Тринтиньяну отрубило ногу. Из раны не пролилось ни капли крови, взгляд не обнаруживал ошметков мышц и костей. Лишь поврежденные механизмы, изогнутые и лопнувшие стальные и пластиковые агрегаты, перерезанные кабели, сыплющее искрами оптоволокно… Из мест разрыва сочилась тошнотворная на вид зеленая жидкость.
Доктор также рухнул на пол.
Я и сам почувствовал, что падаю. Бросил взгляд вниз и увидел, что моя правая нога заканчивается сразу под коленом. Сообразил, что истекаю кровью, которая хлещет алым потоком. Упал на пол, не ощутив боли, – мозг попросту не успел ее зафиксировать, – и машинально потянулся к срезу рукой. Но тут стало ясно, что у меня всего одна кисть – на левой руке исчезло запястье с пальцами. Краем глаза я углядел собственную пятерню, по-прежнему в перчатке, застывшую на полу этаким нелепым белым крабом.
Череп словно взорвался от боли.
И я закричал.
Глава 6
– Хватит с меня этого дерьма! – процедила Хирц.
Чайлд посмотрел на нее со своего восстановительного ложемента:
– Значит, бросаешь нас?
– А с какого рожна мне тут торчать?
– Ты меня разочаровываешь.
– Да и хрен с тобой. Я ухожу.
Чайлд провел по лбу пальцами новой руки из сталепласта – подарочка Тринтиньяна.
– Если кому и говорить об уходе, то никак не тебе, Хирц. Ты же выбралась из Шпиля без единой царапины. Только посмотри на остальных.
– Спасибо, уже насмотрелась.
Тринтиньян повернул в ее сторону серебряную маску, заменявшую ему лицо:
– Пожалуйста, не надо порочить мои творения. Признаю, что эстетически они обладают некоторой выраженной брутальностью, но функционально это непревзойденные достижения.
Словно в подтверждение своих слов он согнул механическую ногу.

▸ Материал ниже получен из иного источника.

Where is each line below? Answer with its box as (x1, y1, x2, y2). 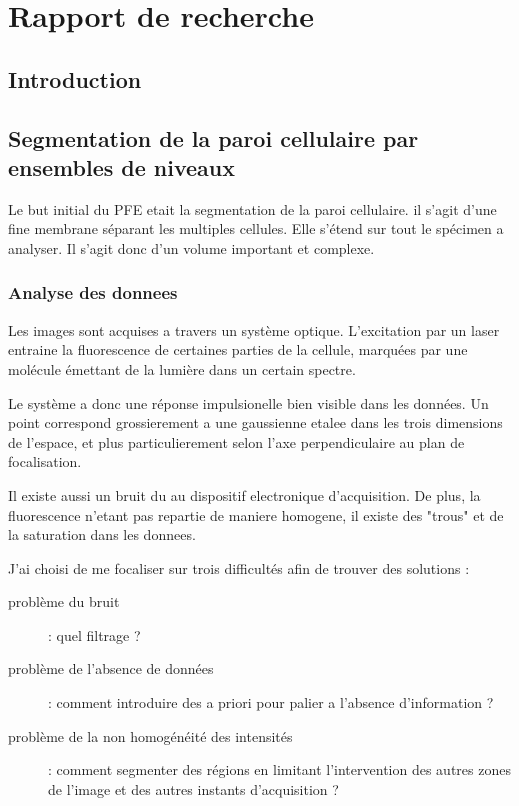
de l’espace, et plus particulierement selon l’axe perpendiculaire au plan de (8, 431, 465, 452)
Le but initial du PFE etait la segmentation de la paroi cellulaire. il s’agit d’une (8, 198, 497, 219)
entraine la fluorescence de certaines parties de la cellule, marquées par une (8, 339, 468, 360)
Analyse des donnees (8, 280, 178, 305)
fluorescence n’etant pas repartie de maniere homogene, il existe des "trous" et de (8, 504, 504, 525)
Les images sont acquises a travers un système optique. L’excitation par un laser (8, 319, 500, 340)
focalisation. (8, 451, 82, 472)
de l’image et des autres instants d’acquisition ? (48, 778, 339, 799)

Это был новый протез, а не старая нога, отремонтированная и приставленная обратно. Хирц, которая собрала все наши части, какие ей только удалось найти, так и не отыскала ногу Тринтиньяна. Да и снаружи Шпиля, где мы подобрали останки Форкерея, никаких следов конечности доктора не обнаружилось. Шпиль позволил нам забрать отсеченную руку Форкерея, но, похоже, решил, что все металлизированные детали пригодятся ему самому.
Я встал со своего ложемента, проверяя, способна ли новая нога выдержать вес моего тела. Нет, отрицать совершенство работы Тринтиньяна бессмысленно. Протез вошел в столь идеальное сопряжение с моей нервной системой, что я уже начал воспринимать новую ногу как естественное продолжение себя. Опираясь на нее, я почти не хромал при ходьбе, да и эта незначительная хромота наверняка исчезнет, когда я свыкнусь с заменой окончательно.

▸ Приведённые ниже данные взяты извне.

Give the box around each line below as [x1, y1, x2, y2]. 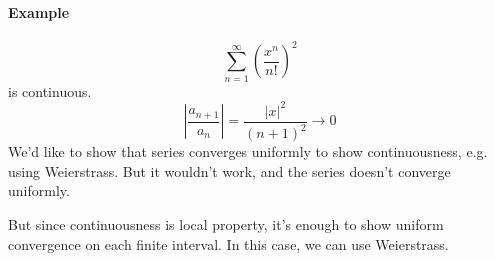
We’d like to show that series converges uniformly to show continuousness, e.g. [8, 141, 488, 162]
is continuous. [8, 80, 92, 101]
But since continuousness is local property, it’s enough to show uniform [8, 213, 444, 234]
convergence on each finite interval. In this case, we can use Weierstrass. [8, 233, 449, 254]
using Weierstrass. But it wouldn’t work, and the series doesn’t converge [8, 160, 451, 181]
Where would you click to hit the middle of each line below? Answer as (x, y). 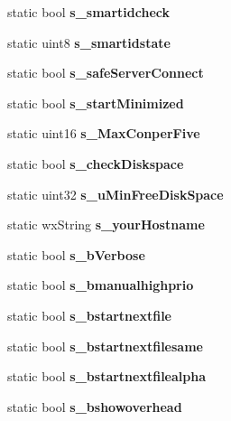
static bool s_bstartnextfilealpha (106, 376)
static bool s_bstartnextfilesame (105, 346)
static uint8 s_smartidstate (89, 42)
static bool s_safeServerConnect (106, 73)
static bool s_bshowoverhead (95, 406)
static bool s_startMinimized (96, 103)
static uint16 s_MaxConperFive (104, 133)
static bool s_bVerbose (76, 254)

– Могу отрезать и вторую ногу, – пропел Тринтиньян, потирая ладони. – Тогда вы обретете абсолютное нервное равновесие. Согласны?

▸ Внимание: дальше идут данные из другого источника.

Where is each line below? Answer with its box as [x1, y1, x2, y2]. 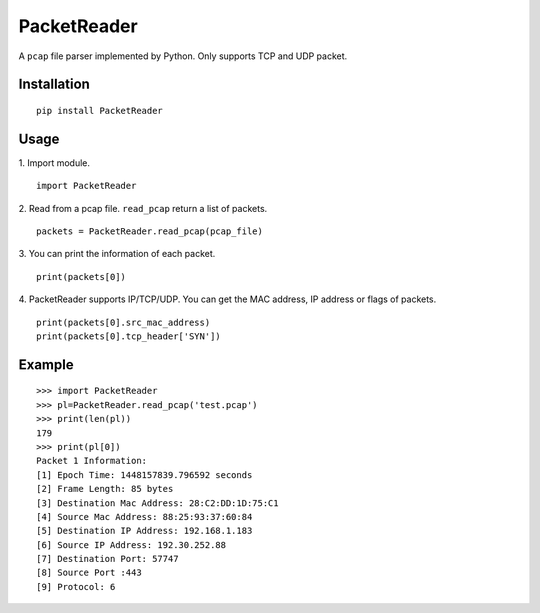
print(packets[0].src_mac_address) [36, 316, 211, 328]
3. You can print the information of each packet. [18, 248, 216, 260]
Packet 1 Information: [36, 455, 148, 467]
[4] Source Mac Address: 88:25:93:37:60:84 [36, 511, 253, 522]
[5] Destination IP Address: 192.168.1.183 [36, 525, 253, 537]
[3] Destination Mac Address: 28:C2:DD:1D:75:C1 [36, 497, 279, 509]
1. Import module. [18, 156, 90, 169]
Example [18, 356, 74, 373]

– А вам ведь невтерпеж, доктор, верно?
– Признаю, асимметрия меня всегда оскорбляла.
Вторая нога, из плоти и крови, мне самому казалась чрезвычайно уязвимой. Вряд ли она переживет новое вторжение в Шпиль.
– Нет, пока откажусь. Потерпите.
– Как говорится, кто терпелив, тому воздастся сторицей. А как рука ощущается?
Подобно Чайлду, я теперь мог похвастаться металлической кистью. Я согнул пальцы, негромко загудели активаторы. Прикасаясь к чему-либо, я чувствовал покалывание: новая рука была способна улавливать мельчайшие различия в температуре. Селестина обзавелась очень похожим дополнением к телу, правда более изящным, более женственным. Что ж, наши увечья хотя бы восполнимы, подумалось мне, и хорошо, что дальше этого не зашло, а вот Чайлд, лишившийся всего-навсего пальцев, явно был не прочь подсобрать в теле побольше сверкающей машинерии Тринтиньяна.
– Сойдет, – сказал я, припомнив, как разозлился Тринтиньян на точно такой же ответ Форкерея.